However, distinct taxonomic compositions were also observed in each zone. The SA zone was dominated in its first two sampling points by Cyanobacteria (20%), Bacteroidales (18%), and Lactobacillales (9.7%) (Figure 6). The orders Rickettsiales (4%), Thiotrichales (1.6%), and Methylophilales (2.2%) increased in relative abundance in the PF zone (Figure 6). MGI (Thaumarchaeota) dominated in one of the samples of AS zone (32.6%) (Figure 6). Desulfobacterales (1.2%), Rhodosporilalles (1.1%), and SAR324 (1.9%) increased in relative abundance in the AS zone. The WAP zone was dominated by Oceanospirillales (35.9%), meanwhile, in the same zone, Alteromonadales (6.1%) exhibited the lowest values found across the entire transect.

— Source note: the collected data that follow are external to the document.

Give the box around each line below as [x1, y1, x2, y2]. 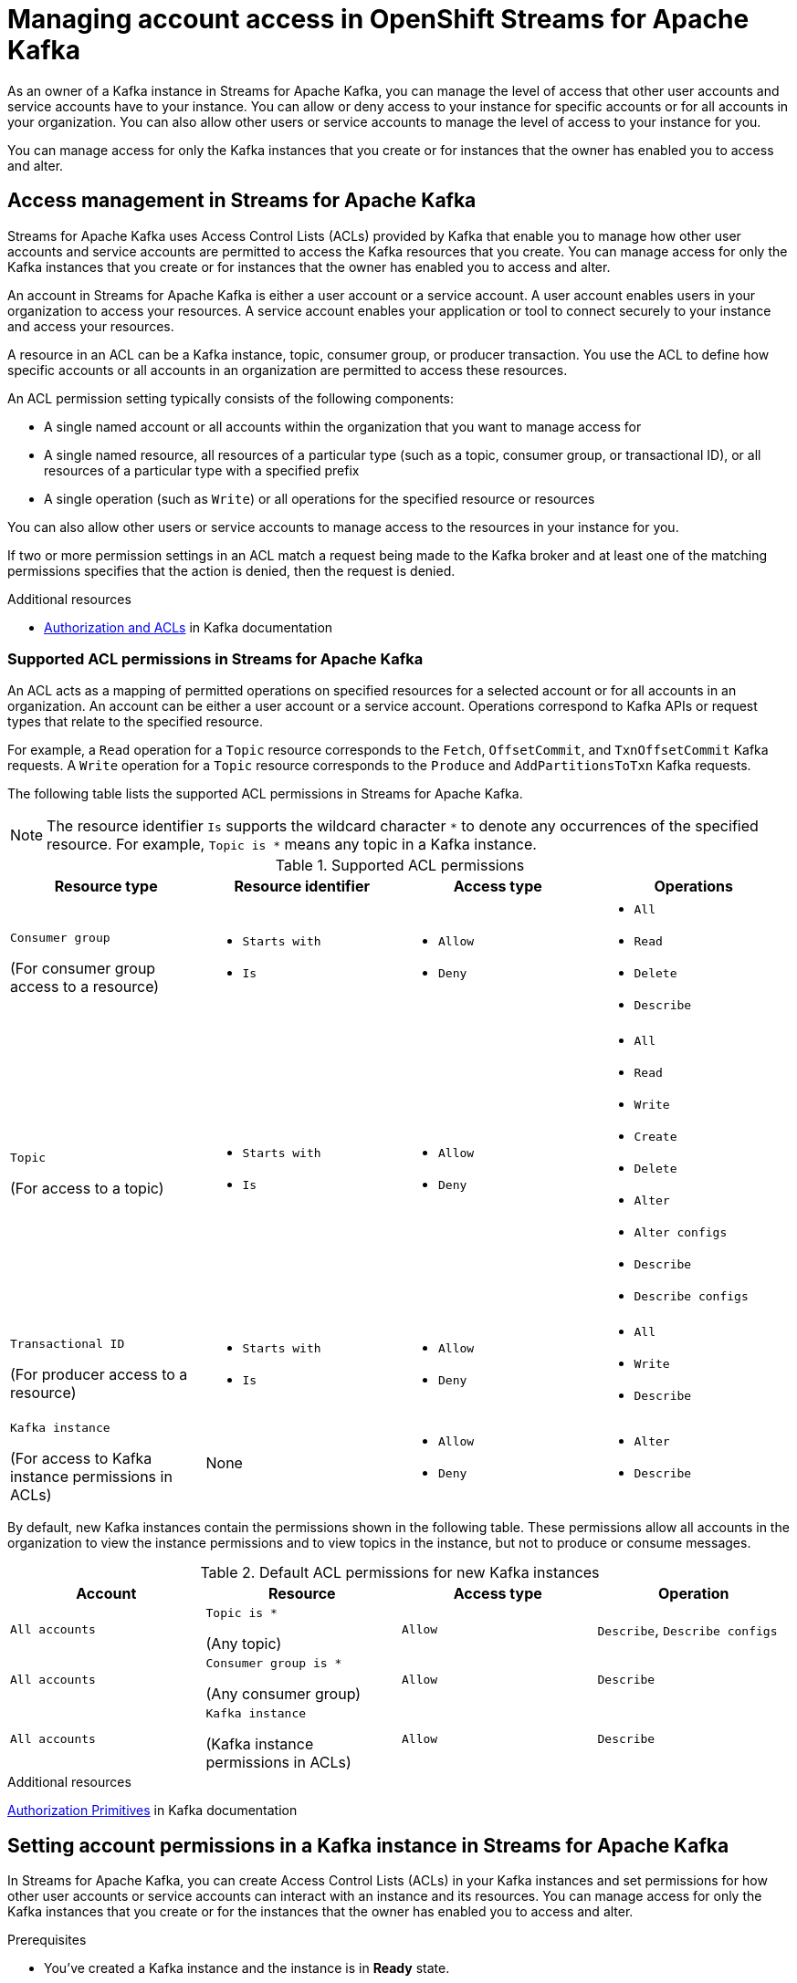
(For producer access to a [10, 1365, 188, 1384]
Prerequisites [7, 1932, 87, 1948]
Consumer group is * [205, 1656, 342, 1671]
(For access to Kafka [10, 1449, 152, 1468]
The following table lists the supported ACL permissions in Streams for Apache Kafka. [7, 786, 523, 802]
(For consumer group [10, 958, 156, 977]
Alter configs [634, 1226, 728, 1240]
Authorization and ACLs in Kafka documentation [44, 619, 333, 635]
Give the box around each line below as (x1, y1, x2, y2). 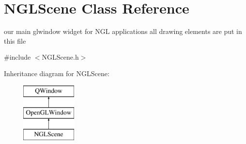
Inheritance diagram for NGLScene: (4, 68, 109, 78)
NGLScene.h (42, 52, 79, 62)
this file (4, 35, 26, 46)
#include (4, 52, 31, 62)
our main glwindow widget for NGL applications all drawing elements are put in (4, 26, 242, 36)
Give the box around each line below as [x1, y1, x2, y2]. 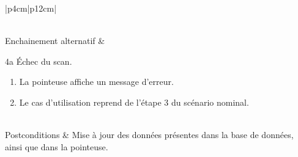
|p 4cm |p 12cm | [5, 2, 57, 14]
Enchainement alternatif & [5, 34, 105, 47]
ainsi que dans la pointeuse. [5, 140, 108, 153]
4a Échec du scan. [5, 54, 72, 67]
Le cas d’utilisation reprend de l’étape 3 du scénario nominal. [19, 95, 249, 108]
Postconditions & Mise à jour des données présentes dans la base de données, [5, 128, 294, 141]
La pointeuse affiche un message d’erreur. [19, 75, 174, 88]
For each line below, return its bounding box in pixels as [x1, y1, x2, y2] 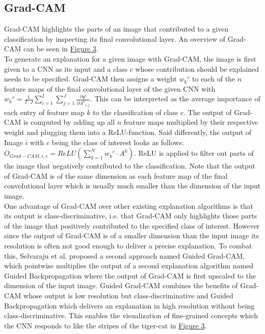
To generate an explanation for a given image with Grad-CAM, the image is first [4, 53, 256, 64]
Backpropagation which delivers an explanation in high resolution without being [4, 300, 255, 311]
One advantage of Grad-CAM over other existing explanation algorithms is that [4, 200, 253, 211]
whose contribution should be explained [135, 63, 259, 74]
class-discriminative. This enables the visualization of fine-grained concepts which [4, 310, 258, 321]
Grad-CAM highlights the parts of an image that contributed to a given [4, 23, 229, 34]
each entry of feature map [4, 106, 85, 117]
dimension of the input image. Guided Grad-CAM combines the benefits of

The last 3 zones, BS, MB, and MC, showed a similar taxonomic composition dominated by Alteromonadales (29.2%), Oceanospirillales (24.5%), and Rhodobacterales (13.4%) with a marked decrease of SAR11 (5.1%) as dominant taxa (Figure 6). Some differences were seen also for less abundant taxa in BS zone with an increase in Pseudomonadales (3.8%), Desulfobacterales (1.8%), and Methylophilales (1.6%) (Figure 6). In contrast to all the other zones, Campylobacterales (2.1%) had a higher relative abundance in all sampling points in the MC zone (Figure 6). Finally, an increase in the number of sequences was observed for the Sphingomonadales order at MB (1.9%) and MC zones (Figure 6).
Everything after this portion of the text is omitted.